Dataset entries
######

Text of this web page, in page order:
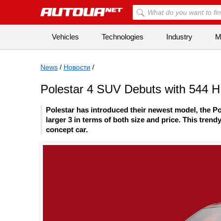
Vehicles Technologies Industry
News / Новости /
Polestar 4 SUV Debuts with 544
Polestar has introduced their newest model, the
larger 3 in terms of both size and price. This
concept car.
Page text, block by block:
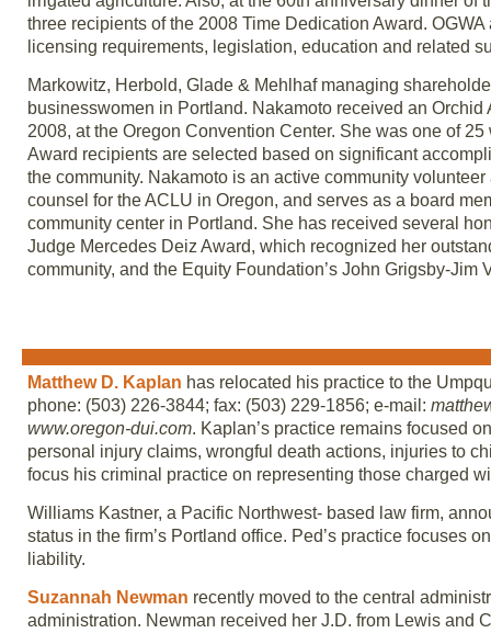
three recipients of the 2008 Time Dedication Award.
licensing requirements, legislation, education and related
Markowitz, Herbold, Glade & Mehlhaf managing
businesswomen in Portland. Nakamoto received an
2008, at the Oregon Convention Center. She was one of
Award recipients are selected based on significant
the community. Nakamoto is an active community
counsel for the ACLU in Oregon, and serves as a board
community center in Portland. She has received several
Judge Mercedes Deiz Award, which recognized her
community, and the Equity Foundation’s John Grigsby-Jim
Matthew D. Kaplan has relocated his practice to the
phone: (503) 226-3844; fax: (503) 229-1856; e-mail:
www.oregon-dui.com. Kaplan’s practice remains focused
personal injury claims, wrongful death actions, injuries to
focus his criminal practice on representing those charged
Williams Kastner, a Pacific Northwest- based law firm,
status in the firm’s Portland office. Ped’s practice focuses
liability.
Suzannah Newman recently moved to the central
administration. Newman received her J.D. from Lewis and
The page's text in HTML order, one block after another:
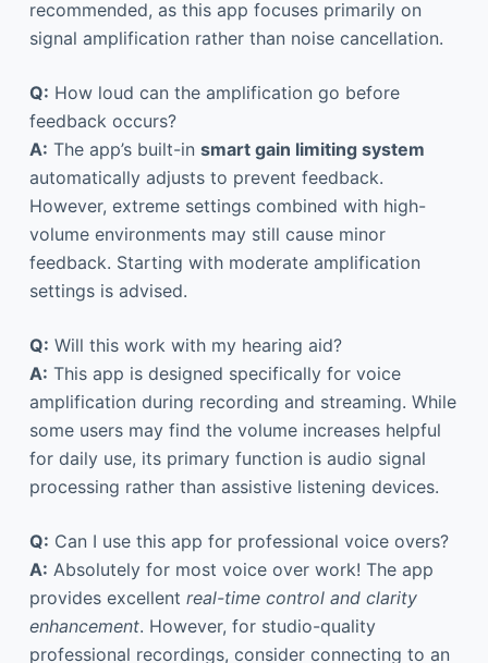
recommended, as this app focuses primarily on
signal amplification rather than noise cancellation.
Q: How loud can the amplification go before
feedback occurs?
A: The app’s built-in smart gain limiting system
automatically adjusts to prevent feedback.
However, extreme settings combined with high-
volume environments may still cause minor
feedback. Starting with moderate amplification
settings is advised.
Q: Will this work with my hearing aid?
A: This app is designed specifically for voice
amplification during recording and streaming. While
some users may find the volume increases helpful
for daily use, its primary function is audio signal
processing rather than assistive listening devices.
Q: Can I use this app for professional voice overs?
A: Absolutely for most voice over work! The app
provides excellent real-time control and clarity
enhancement. However, for studio-quality
professional recordings, consider connecting to an
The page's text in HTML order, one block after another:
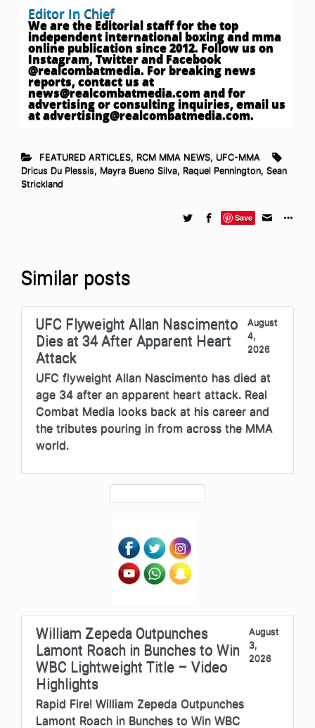
Editor In Chief
We are the Editorial staff for the top
independent international boxing and mma
online publication since 2012. Follow us on
Instagram, Twitter and Facebook
@realcombatmedia. For breaking news
reports, contact us at
news@realcombatmedia.comand for
advertising or consulting inquiries, email us
atadvertising@realcombatmedia.com.
FEATURED ARTICLES, RCM MMA NEWS, UFC-MMA
Dricus Du Plessis, Mayra Bueno Silva, Raquel Pennington, Sean
Strickland
Save
Similar posts
UFC Flyweight Allan Nascimento
Dies at 34 After Apparent Heart
Attack
August
4,
2026
UFC flyweight Allan Nascimento has died at
age 34 after an apparent heart attack. Real
Combat Media looks back at his career and
the tributes pouring in from across the MMA
world.
William Zepeda Outpunches
Lamont Roach in Bunches to Win
WBC Lightweight Title – Video
Highlights
August
3,
2026
Rapid Fire! William Zepeda Outpunches
Lamont Roach in Bunches to Win WBC
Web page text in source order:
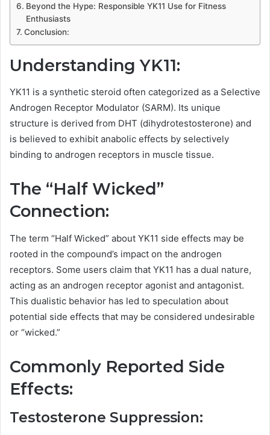
Beyond the Hype: Responsible YK11 Use for Fitness
Enthusiasts
Conclusion:
Understanding YK11:
YK11 is a synthetic steroid often categorized as a Selective
Androgen Receptor Modulator (SARM). Its unique
structure is derived from DHT (dihydrotestosterone) and
is believed to exhibit anabolic effects by selectively
binding to androgen receptors in muscle tissue.
The “Half Wicked”
Connection:
The term “Half Wicked” about YK11 side effects may be
rooted in the compound’s impact on the androgen
receptors. Some users claim that YK11 has a dual nature,
acting as an androgen receptor agonist and antagonist.
This dualistic behavior has led to speculation about
potential side effects that may be considered undesirable
or “wicked.”
Commonly Reported Side
Effects:
Testosterone Suppression:
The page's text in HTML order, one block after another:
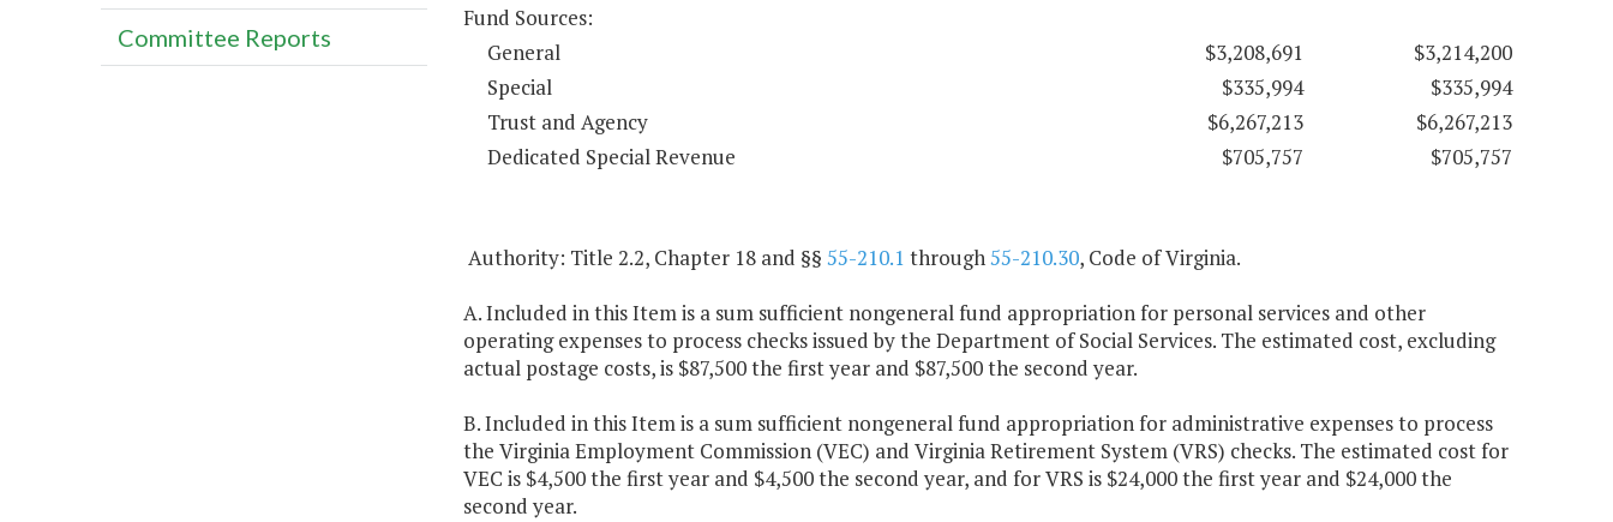
Fund Sources:
General
$3,208,691
$3,214,200
Special
$335,994
$335,994
Trust and Agency
$6,267,213
$6,267,213
Dedicated Special Revenue
$705,757 $705,757
Authority: Title 2.2, Chapter 18 and §§ 55-210.1 through55-210.30, Code of Virginia.
A. Included in this Item is a sum sufficient nongeneral fund appropriation for personal services and other
operating expenses to process checks issued by the Department of Social Services. The estimated cost, excluding
actual postage costs, is $87,500 the first year and $87,500 the second year.
B. Included in this Item is a sum sufficient nongeneral fund appropriation for administrative expenses to process
the Virginia Employment Commission (VEC) and Virginia Retirement System (VRS) checks. The estimated cost for
VEC is $4,500 the first year and $4,500 the second year, and for VRS is $24,000 the first year and $24,000 the
second year.
Committee Reports
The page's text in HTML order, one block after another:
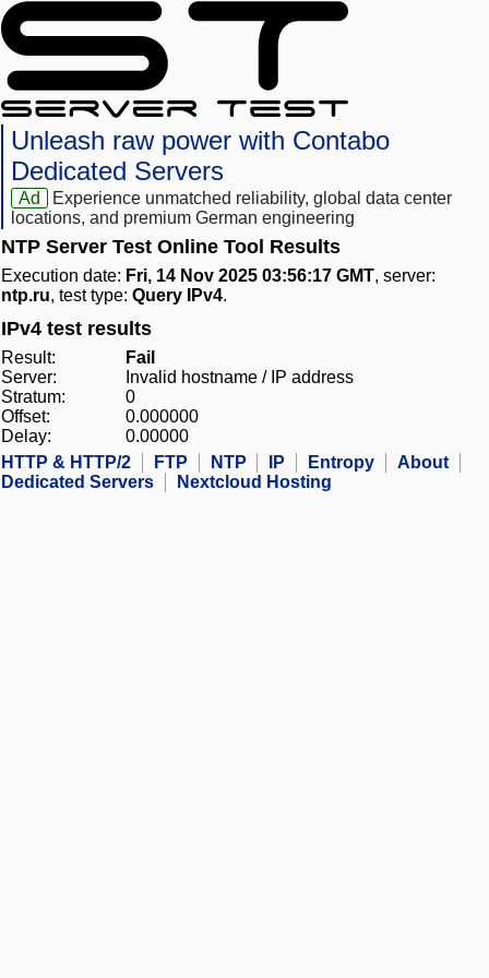
Unleash raw power with Contabo
Dedicated Servers
Ad
Experience unmatched reliability, global data center
locations, and premium German engineering
NTP Server Test Online Tool Results
Execution date: Fri, 14 Nov 2025 03:56:17 GMT, server:
ntp.ru, test type: Query IPv4.
IPv4 test results
Result:
Fail
Server:
Invalid hostname / IP address
Stratum:
0
Offset:
0.000000
Delay:
0.00000
HTTP & HTTP/2
FTP NTP IP Entropy
About
Dedicated Servers
Nextcloud Hosting
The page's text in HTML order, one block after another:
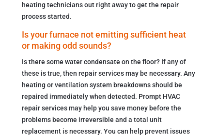
heating technicians out right away to get the repair
process started.
Is your furnace not emitting sufficient heat
or making odd sounds?
Is there some water condensate on the floor? If any of
these is true, then repair services may be necessary. Any
heating or ventilation system breakdowns should be
repaired immediately when detected. Prompt HVAC
repair services may help you save money before the
problems become irreversible and a total unit
replacement is necessary. You can help prevent issues
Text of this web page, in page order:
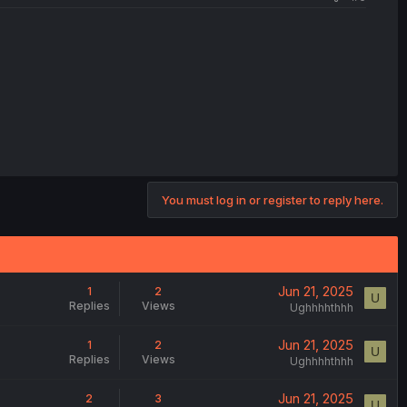
You must log in or register to reply here.
1
Replies
2
Views
Jun 21, 2025
Ughhhhthhh
U
1
Replies
2
Views
Jun 21, 2025
Ughhhhthhh
U
2
3
Jun 21, 2025
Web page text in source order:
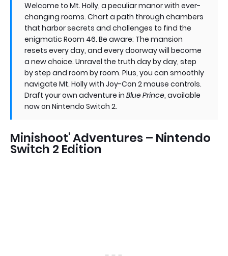
Welcome to Mt. Holly, a peculiar manor with ever-
changing rooms. Chart a path through chambers
that harbor secrets and challenges to find the
enigmatic Room 46. Be aware: The mansion
resets every day, and every doorway will become
a new choice. Unravel the truth day by day, step
by step and room by room. Plus, you can smoothly
navigate Mt. Holly with Joy-Con 2 mouse controls.
Draft your own adventure in Blue Prince, available
now on Nintendo Switch 2.
Minishoot' Adventures – Nintendo
Switch 2 Edition
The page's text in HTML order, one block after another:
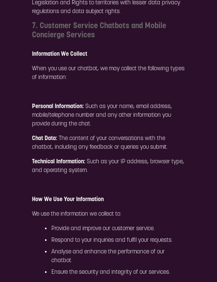
Legislation and Rights to territories with lesser data privacy
regulations and data subject rights.
7. Customer Service Chatbots and Mobile
Concierge Services
Information We Collect
When you use our chatbot, we may collect the following types
of information:
Personal Information: Such as your name, email address,
mobile/telephone number and any other information you
provide during the chat.
Chat Data: The content of your conversations with the
chatbot, including any feedback or queries you submit.
Technical Information: Such as your IP address, browser type,
and operating system.
How We Use Your Information
We use the information we collect to:
Provide and improve our customer service.
Respond to your inquiries and fulfil your requests.
Analyse and enhance the performance of our
chatbot.
Ensure the security and integrity of our services.
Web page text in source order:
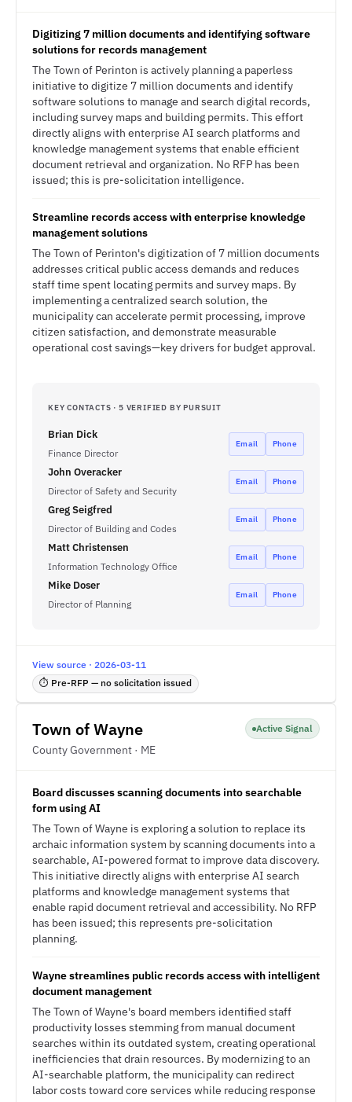
Digitizing 7 million documents and identifying software
solutions for records management
The Town of Perinton is actively planning a paperless
initiative to digitize 7 million documents and identify
software solutions to manage and search digital records,
including survey maps and building permits. This effort
directly aligns with enterprise AI search platforms and
knowledge management systems that enable efficient
document retrieval and organization. No RFP has been
issued; this is pre-solicitation intelligence.
Streamline records access with enterprise knowledge
management solutions
The Town of Perinton's digitization of 7 million documents
addresses critical public access demands and reduces
staff time spent locating permits and survey maps. By
implementing a centralized search solution, the
municipality can accelerate permit processing, improve
citizen satisfaction, and demonstrate measurable
operational cost savings—key drivers for budget approval.
KEY CONTACTS · 5 VERIFIED BY PURSUIT
Brian Dick
Finance Director
Email Phone
John Overacker
Director of Safety and Security
Email Phone
Greg Seigfred
Director of Building and Codes
Email Phone
Matt Christensen
Information Technology Office
Email Phone
Mike Doser
Director of Planning
Email Phone
View source · 2026-03-11
⏱ Pre-RFP — no solicitation issued
Town of Wayne
County Government · ME
Active Signal
Board discusses scanning documents into searchable
form using AI
The Town of Wayne is exploring a solution to replace its
archaic information system by scanning documents into a
searchable, AI-powered format to improve data discovery.
This initiative directly aligns with enterprise AI search
platforms and knowledge management systems that
enable rapid document retrieval and accessibility. No RFP
has been issued; this represents pre-solicitation
planning.
Wayne streamlines public records access with intelligent
document management
The Town of Wayne's board members identified staff
productivity losses stemming from manual document
searches within its outdated system, creating operational
inefficiencies that drain resources. By modernizing to an
AI-searchable platform, the municipality can redirect
labor costs toward core services while reducing response
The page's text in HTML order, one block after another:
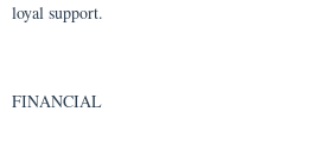
loyal support.
FINANCIAL
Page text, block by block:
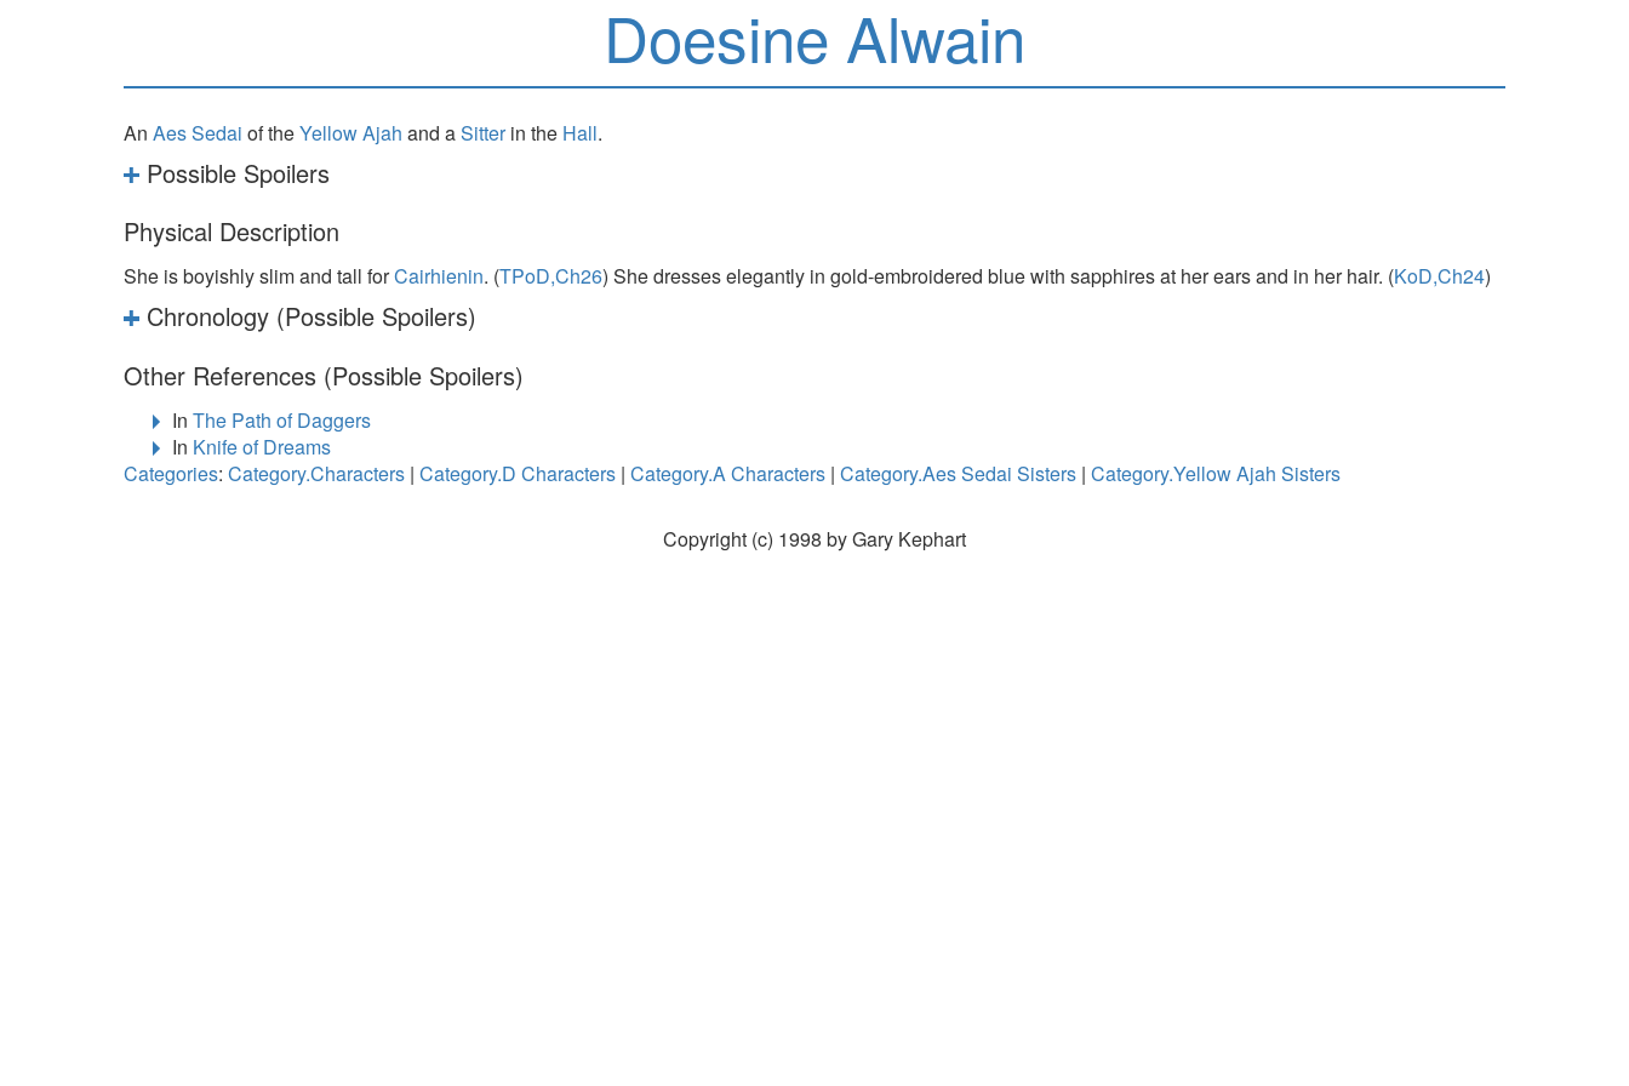
Doesine Alwain
An Aes Sedai of theYellow Ajah and aSitterin the Hall.
Possible Spoilers
Physical Description
She is boyishly slim and tall forCairhienin. (TPoD,Ch26) She dresses elegantly in gold-embroidered blue with sapphires at her ears and in her hair. (KoD,Ch24)
Chronology (Possible Spoilers)
Other References (Possible Spoilers)
In The Path of Daggers
In Knife of Dreams
Categories: Category.Characters | Category.D Characters | Category.A Characters | Category.Aes Sedai Sisters | Category.Yellow Ajah Sisters
Copyright (c) 1998 by Gary Kephart

######

- _TASK OBJECTIVE_:
Once you find the string "voice" in a line of the records, copy that line.

- _TASK SOLUTION_:
A: This app is designed specifically for voice
Q: Can I use this app for professional voice overs?
A: Absolutely for most voice over work! The app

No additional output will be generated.